Sekali waktu ketika Brahmadatta memerintah di Benares, Bodhisatta terlahir kembali sebagai seekor kera. Setelah dewasa, bentuk tubuhnya sebesar anak kuda yang dilahirkan oleh kuda betina, dan ia sangat kuat. Ia tinggal sendirian di tepi sebuah sungai, di tengah sebuah pulau yang ditumbuhi dengan pohon mangga dan sukun, serta pohon buah lainnya. Di tengah sungai, antara separuh bagian pulau dan pinggir sungai itu, terdapat sebuah batu besar yang menyendiri muncul di permukaan air. Karena sekuat gajah, Bodhisatta selalu meloncat dari pinggir sungai ke batu ini, kemudian ke sisi pulau tersebut. Di sisi pulau ini, ia akan mengisi perutnya dengan buah-buahan yang tumbuh di sisi pulau itu. Kemudian kembali di sore harinya dengan cara yang sama seperti saat ia datang. Demikianlah pola hidupnya dari hari ke hari. Pada masa itu, hiduplah seekor buaya dan pasangannya di sungai tersebut; buaya betina yang sedang mengandung bayi buaya tersebut, selalu melihat Bodhisatta saat ia pergi ke sana kemari, menaruh minat untuk makan jantung kera tersebut.
Maka ia memohon tuannya untuk menangkap kera tersebut untuknya. Berjanji untuk memenuhi keinginan buaya betina itu, ia pergi dan mengambil tempat di atas batu itu; bermaksud untuk menangkap kera tersebut saat ia akan pulang ke rumah di sore harinya.
Setelah menjelajahi pulau tersebut sepanjang hari, Bodhisatta melihat dengan cermat ke batu besar itu di sore harinya, dan merasa heran mengapa batu itu berada tinggi di atas air. Ia selalu menandai dengan tepat ketinggian air di sungai dan batu di sungai itu. Saat melihat walaupun ketinggian air tidak berubah, batu itu terlihat lebih tinggi di atas permukaan air, ia merasa curiga kalau buaya mungkin bersembunyi di sana untuk menangkapnya. Untuk mengetahui kebenarannya, ia berseru, seakan-akan menyapa batu tersebut, “Halo, Batu!” dan karena tidak ada balasan, ia berteriak tiga kali, “Halo, Batu!” Karena batu itu tetap diam, kera itu berseru, “Mengapa, Batu temanku, engkau tidak menjawab panggilanku hari ini?”
“Oh!” pikir buaya tersebut, “batu ini mempunyai kebiasaan untuk menjawab sapaannya. Saya harus mewakili batu untuk menjawab hari ini.” Karena itu, ia menjawab, “Ya, Kera; ada apa?” “Siapakah engkau?” tanya Bodhisatta. “Saya adalah buaya.” “Untuk apa engkau duduk di atas batu itu?” “Untuk menangkap dan menyantap jantungmu.” Karena tidak ada jalan kembali yang lain, satu-satunya cara yang harus dilakukan adalah dengan mengecoh buaya tersebut. Maka Bodhisatta berseru, “Tidak ada cara lain selain menyerahkan diriku padamu. Buka mulutmu dan tangkap aku saat aku meloncat.”
Satu hal yang harus diketahui bahwa saat buaya membuka mulutnya, mata mereka akan terpejam. Maka saat buaya tanpa curiga membuka mulutnya, matanya terpejam. Ia menanti di sana dengan mata tertutup dan rahang terbuka. Melihat hal itu, kera yang cerdik itu melompat ke atas kepala buaya dan secepat kilat mencapai pinggir sungai.
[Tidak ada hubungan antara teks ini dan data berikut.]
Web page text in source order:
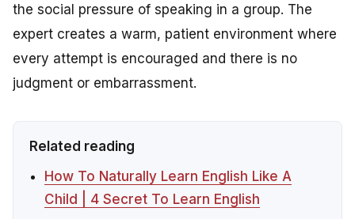
the social pressure of speaking in a group. The
expert creates a warm, patient environment where
every attempt is encouraged and there is no
judgment or embarrassment.
Related reading
How To Naturally Learn English Like A
Child | 4 Secret To Learn English
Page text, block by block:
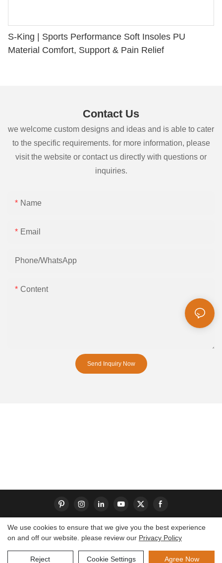
S-King | Sports Performance Soft Insoles PU
Material Comfort, Support & Pain Relief
Contact Us
we welcome custom designs and ideas and is able to cater
to the specific requirements. for more information, please
visit the website or contact us directly with questions or
inquiries.
Name
Email
Phone/whatsApp
Content
Send Inquiry Now
Copyright © 2026 Dongguan S-King Insoles Limited|
We use cookies to ensure that we give you the best experience
on and off our website. please review our Privacy Policy
Reject Cookie Settings Agree Now
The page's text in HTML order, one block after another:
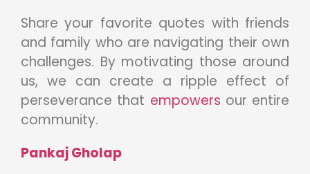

Ketika kecerdikan tindakannya disadari oleh buaya, ia berkata, “Kera, ia yang di dunia ini memiliki empat kualitas melampaui musuh-musuhnya. Dan kamu, saya duga, memiliki keempat hal tersebut.” Setelah mengucapkan kata-kata tersebut, ia mengulangi syair berikut ini :
Siapa pun yang, wahai Raja Kera, seperti dirimu,
memadukan ucapan benar, kebijaksanaan, semangat dan pelepasan,
dapat melihat musuh-musuhnya dan menemukan jalan membebaskan diri.
Dengan pujian ini terhadap Bodhisatta, buaya itu kembali ke tempat tinggalnya sendiri.